This article was printed by the Alexandria Gazette (Alexandria, Virginia) on Nov. 8, 1831:

Extract of a Letter Received in Richmond Dated Southampton, Nov. 1.

Nat Turner is at last safely lodged in jail. He answers exactly the description annexed to the Governor’s Proclamation, except that he is of a darker hue, and his eyes, though not large are prominent—they are very long, deeply seated in his head, and have rather a sinister expression. A more gloomy fanatic you have never heard of. He gave, apparently with great candor, a history of the operations of his mind for many years past, of the signs he saw, the spirit he conversed with; of his prayers, fastings, and watchings, and of his supernatural powers and gifts, in curing diseases, controlling the weather, &c. These he considered for a long time only as a call to superior righteousness; and it was not until rather more than a year ago that the idea of emancipating the blacks entered his mind. How this idea came, or in what manner it was connected with his signs, &c. I could not get him to explain in a manner at all satisfactory—notwithstanding I examined him closely upon this point he always seemed to mystify. He does not, however, pretend to conceal that he was the author of the design, and that he imparted it to five or six others, all of whom seemed prepared with ready minds and hands to engage in it. These were they who rendezvoused in the field near Travis’s. He says their only arms were hatchets and axes at the commencement—that he entered Travis’s house by an upper window, passed through his chamber, and going through the outer door into the yard to his followers, told them that the work was now open to them. One of them, Hark, went into the house and brought out three guns—they then commenced their horrid butchery, he, Nat, giving the first blow, with a hatchet, both to his master and mistress, as they lay asleep in bed. He says that indiscriminate massacre was not their intention after they obtained foothold, and was resorted to in the first instance to strike terror and alarm. Women and children would afterwards have been spared, and men too who ceased to resist.

I had intended to enter into further particulars, and indeed to have given you a detailed statement of his confessions, but I understand a gentleman is engaged in taking them down verbatim from his own lips, with a view of gratifying public curiosity; I will not therefore forestall him.

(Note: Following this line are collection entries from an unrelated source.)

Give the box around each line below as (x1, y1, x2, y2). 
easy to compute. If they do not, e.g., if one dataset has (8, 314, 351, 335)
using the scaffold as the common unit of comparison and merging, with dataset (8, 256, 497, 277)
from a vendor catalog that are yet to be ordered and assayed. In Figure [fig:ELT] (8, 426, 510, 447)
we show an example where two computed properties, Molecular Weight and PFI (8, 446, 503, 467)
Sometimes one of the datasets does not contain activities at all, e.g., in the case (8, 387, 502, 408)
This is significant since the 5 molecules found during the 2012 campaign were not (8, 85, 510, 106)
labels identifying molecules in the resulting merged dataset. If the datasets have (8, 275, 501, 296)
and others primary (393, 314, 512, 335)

On Nov. 8, three days before his execution, the Richmond Compiler (Richmond, Virginia) ran this article. It was reprinted by the Macon Telegraph (Macon, Georgia) in its Nov. 19, 1831, issue:

We understand that Nat Turner, the head of the Southampton Tragedy, was tried by the Court of that county on Saturday last. The evidence against him was clear and irresistible—he was condemned, and sentenced to be executed on Friday next. Will some future fatalist pretend to assert of him, as a Romancer of Albany has lately said of Gabriel, that he was torn to pieces by horses? We need scarcely add, that these remarkable executions are unknown in Virginia—that the insurgent, like any other murderer, dies by the cord—and that Nat Turner will be hung as were his associates in the massacre of Southampton.

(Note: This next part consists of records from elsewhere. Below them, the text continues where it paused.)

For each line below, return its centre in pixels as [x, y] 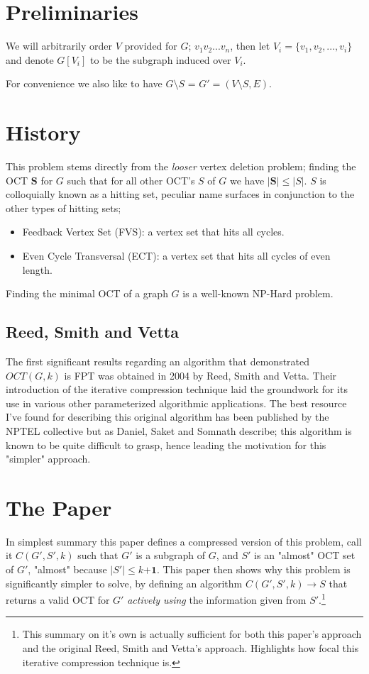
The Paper [59, 507]
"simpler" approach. [48, 459]
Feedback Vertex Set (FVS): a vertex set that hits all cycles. [153, 232]
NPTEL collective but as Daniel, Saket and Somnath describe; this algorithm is [179, 430]
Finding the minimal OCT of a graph [87, 293]
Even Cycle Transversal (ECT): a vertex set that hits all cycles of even [176, 255]
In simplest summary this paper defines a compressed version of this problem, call [184, 541]
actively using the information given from [217, 599]

This notice was printed by the State Rights Free Trade (Charleston, South Carolina) on Nov. 14, 1831:

A Virginia paper says: “The speedy retribution which has overtaken Nat Turner and his murderous accomplices will be an awful warning to such deluded wretches forever hereafter. Not one has escaped!”

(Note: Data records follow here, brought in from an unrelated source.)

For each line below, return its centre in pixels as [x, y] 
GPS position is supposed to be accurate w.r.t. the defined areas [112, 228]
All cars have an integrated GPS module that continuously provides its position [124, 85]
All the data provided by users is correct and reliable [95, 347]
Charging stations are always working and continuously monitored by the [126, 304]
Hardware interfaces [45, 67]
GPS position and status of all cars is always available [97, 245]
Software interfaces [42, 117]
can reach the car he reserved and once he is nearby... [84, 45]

The Richmond Enquirer (Richmond, Virginia) ran this article in its Nov. 18, 1831, issue:

Nat Turner.—This wretched culprit expiated his crimes (crimes at the bare mention of which the blood runs cold) on Friday last. He betrayed no emotion, but appeared to be utterly reckless in the awful fate that awaited him, and even hurried the executioner in the performance of his duty! Precisely at 12 o’clock he was launched into eternity. There were but a few people to see him hanged. [Apropos—The Albany biographer of negro cut-throats will please to remember, that Nat was not torn limbless by horses, but simply “hanged by the neck till he was dead.” He may say, however, that General Nat sold his body for dissection, and spent the money in ginger cakes.]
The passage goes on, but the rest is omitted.